Bank CEOs always have their heads in the clouds. First, pessimists never earn a seat in the corner office. Plus, it takes a good-sized ego to climb to the top of a bank bureaucracy. A person running a bank believes they can sail the ship through any stormy economic weather.
Take John Allison. He’s the chairman of a bank holding company, Home BancShares. He told the Wall Street Journal about a time when the regulator of Home BancShares, the Federal Reserve, was badgering him to slow down on real-estate lending in 2019. “They’re telling us the construction lending space is going to blow up . . . and the world is coming to an end,” Allison recalled. “And I said, ‘You know what? I don’t see it.’”
A CEO I worked for was pithier when the regulators sang the same tune about his bank’s growth. “What do you want me to do, close at noon?” he said. A decade later his bank failed.
Mr. Allison’s Home BancShares is the holding company to Centennial Bank, based in Conway, Arkansas, which is a “big funder of developers building luxury skyscrapers in New York and Miami. Construction loans are among the riskiest types of real-estate lending,” report Shane Shifflett and Konrad Putzier for the Wall Street Journal. “If the big, bad wolf shows up it will hurt a lot of banks, but it won’t hurt Home BancShares,” Allison said in a recent interview.
It’s hard to imagine a bank in Conway funding big deals, or at least pieces of big deals on tall buildings in places like New York and Miami. But how much loan business can there be in Conway? And you can tell from Allison’s quotes that he’s a guy who wants to grow his business, so his bank went where the loans were. This isn’t It’s a Wonderful Life, and Allison isn’t George Bailey.
Shifflett and Putzier tell us banks smaller than $250 billion in assets held about 75 percent of all commercial real-estate loans as of the just completed second quarter of this year. These banks (like Allison’s) accounted for nearly $758 billion of commercial real-estate lending since 2015, or about three-quarters of the total increase during that period. That loan volume pushed up commercial real estate prices by 43 percent from 2015 to 2022, according to real-estate firm Green Street.

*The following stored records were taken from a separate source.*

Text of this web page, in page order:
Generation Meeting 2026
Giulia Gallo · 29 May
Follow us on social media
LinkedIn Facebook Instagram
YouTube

While Mr. Allison figures his bank is bulletproof, commercial property sales in July were down 74 percent from a year earlier, and sales of downtown office buildings hit the lowest level in at least two decades, according to MSCI Real Assets. “When deal volume picks up, deals will be made at far lower prices, which will shock banks,” said Michael Comparato, head of commercial real estate at Benefit Street Partners, a debt-focused asset manager. “It’s going to be really nasty,” he told the Wall Street Journal.
And then there’s coming maturities. Each of the next five years has $400 billion to $500 billion in loans coming due, with many of these projects being uneconomic (or underwater) at current interest rates, not to mention higher rates.

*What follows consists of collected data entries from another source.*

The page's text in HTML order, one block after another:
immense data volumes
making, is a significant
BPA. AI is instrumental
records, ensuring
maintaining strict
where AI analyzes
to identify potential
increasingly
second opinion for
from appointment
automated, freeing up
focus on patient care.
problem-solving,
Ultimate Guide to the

Of course, Mr. Allison may not be aware of, or refuses to believe, this bad news because real estate developers are as optimistic as bank CEOs, or more so. The developer tells his loan officer everything is going to be okay and talks about leases that will never be signed and other rose-colored vignettes. The loan officer relays to his or her department manager the happy news, which trickles up to the bank CEO who wants to believe everything he or she touches will turn to gold. No big, bad wolf is gonna blow CEO Allison’s bank door down.
But as Murray Rothbard wrote in the Mystery of Banking, “Fractional reserve bank credit expansion is always shaky, for the more extensive its inflationary creation of new money, the more likely it will be to suffer contraction and subsequent deflation.”
A bank’s loans may be on big, tall buildings, but fractional reserves make any bank a house of cards.